I hate to brag but I’m the person you want sitting next to you on an airplane in an emergency. I don’t panic, use a clear mind to do what needs to be done and then fall apart later when the what-ifs creep in. I’ll get the door open instead of sitting six rows back waiting on someone else to not lose control so that all the bodies aren’t trapped inside of an toxic off-gasing inferno, piled up in the aisles five and six feet deep. That’s why I demand a seat near or next too an exit door when I fly. The elderly and blind people aside, they will designate pretty much anyone with the charge of opening that door and I sure as heck don’t want my life hinging on the ability of a stranger when I know I can do the job.

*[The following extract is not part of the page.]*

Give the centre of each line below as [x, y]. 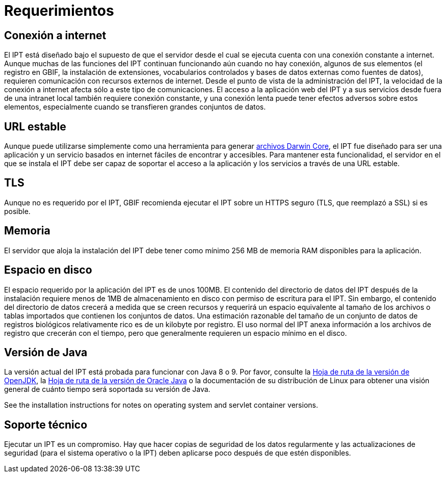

So back to the fire. In one felled swoop, I turned off the burner, grabbed the box, turned it upside down to dump out the monitor on the work counter. I noticed the box flaps weren’t taped down so Shane must have examined it after it arrived or I wouldn’t have had the time to get it out of the box.
Once the smoldering box was removed from the burner and the air got to it, there was a burst of flames so now the top of the box is on fire. After the monitor was out, I put the box on the floor and grabbed the wet cloth used for wiping up dye water slosh and covered the flames trying to suffocate it first. I know that pouring water directly on a fire can make it spread faster so once the wet cloth was in place then I ran the tap to fill up a pan, opened the window to let the smoke out and poured the water over the cloth and killed it cold. Some flames had been licking up around the edge of the cloth but they quickly sizzled out.
Then I noticed the screen had debris stuck to it so I wet a cloth and wiped it clean to stop the smoking and further damage to the monitor. I could see a nasty couple of stains in the glass or whatever coating material they use. When Shane arrived back and plugged it in, the spots lit up like a moon and stars right in the middle of the screen. We’ve sent it back to see what they can do, or if there’s any hope. It might be an expensive error, with $400.00 down the crapper.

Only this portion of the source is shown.